Describe the pathway of exogenous lipid transport.
- The nascent (first enter the blood and contain B48 and A proteins) chylomicrons enter the circulation at the thoracic duct, the site of turbulent blood flow that ensures that the chylomicrons are mixed well with blood.
- Chylomicrons pick up additional apoproteins CII and E from HDL to become fully mature.
- As the chylomicron move through the tissue capillary bed, they encounter lipoprotein lipase, which is expressed on the surface of blood vessel endothelial cells.
- Lipoprotein lipase is activated by the lipoprotein CII and it hydrolyses the triacylglycerol within the particle, forming free fatty acids and glycerol, which can be take up by cells, such as muscle and adipose. In muscle, free fatty acids will be used for oxidation. In adipose tissue, the free fatty acids will be stored as triacylglycerol molecules.
- Chylomicrons are diminished in size and are now called chylomicron remnants because the triacylglycerol core has been hydrolysed.
- Chylomicron remnants can interact with HDL and there will be some movement of lipoproteins back to the HDL particles.
- The remnants can then be taken up by hepatocytes via receptor mediated endocytosis.
Describe the pathway of endogenous lipid transport.
- Liver packages newly synthesised triacylglycerol as VLDL particles with cholesterol and apoprotein B100 to form nascent VLDL particles.
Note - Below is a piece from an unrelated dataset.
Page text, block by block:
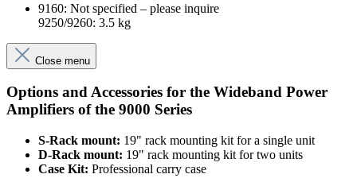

- In the circulation, they can interact with HDL and pick up apoprotein CII and apoprotein E to form the mature VLDL particle.
- Mature VLDL particles will interact with LPL on the surface of the endothelial cells in the capillary bed. Lead to breakdown of the triacyclglycerol core, leading to a reduction in size of the VLDL particle until it is VLDL remnant.
- The VLDL remnant can interact with HDL particles. There is some movement of apoproteins back into the HDL particle.
- This movement will lead to the formation of IDL particles.
- IDL particles will continue to interact with HDL in the circulation until they become LDL particles.
- LDL particles can be taken up by peripheral tissues through interaction with LDL receptors in receptor mediated endocytosis.
- The cholesterol that from a large part of the LDL can be esterified the cholesterol acyl transferase to form cholesterol esters.
- IDL and LDL returned to the liver and recycled by receptor mediated endocytosis.